And that doesn't even address the heat issues that will arise when you toss a high clock quad core, heaps of RAM, and a dedicated GPU into a tiny box a little larger then the size of a DVD case, which means more fans, which means even more power draw and less battery life. Nor the fact that such a configuration would be more for high-end gaming, not casual web surfing and e-mail and so forth which is what netbooks are essentially designed for- just because the Air happens to be a mac product doesn't mean it somehow should exceed that inbuilt design consideration and become a gaming PC.
You don't need a quad core to surf. You don't need a dedicated graphics card to watch youtube videos, and you don't need gobs of RAM to do either of those things; and they all draw more power which takes away from one of the huge advantages of a netbook, which is that they usually last a lot longer on a charge then a standard laptop (given both are relatively new) my laptop lasts about two and a half to three hours; netbooks often achieve over 5 hours of ontime per charge.

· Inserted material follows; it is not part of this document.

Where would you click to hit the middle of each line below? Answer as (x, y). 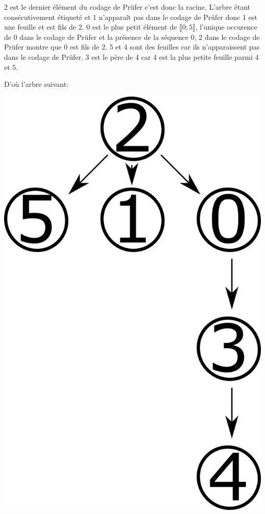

It's a game of tradeoffs. If you want a "gaming machine" you either buy or build a proper desktop machine for that purpose or fool yourself into thinking that dropping several thousand dollars on a gaming laptop is worth being able to play the absolute newest games for a few months. If you want a extremely portable, long battery life device for checking your e-mail and browsing, you get a netbook. You can't have both*.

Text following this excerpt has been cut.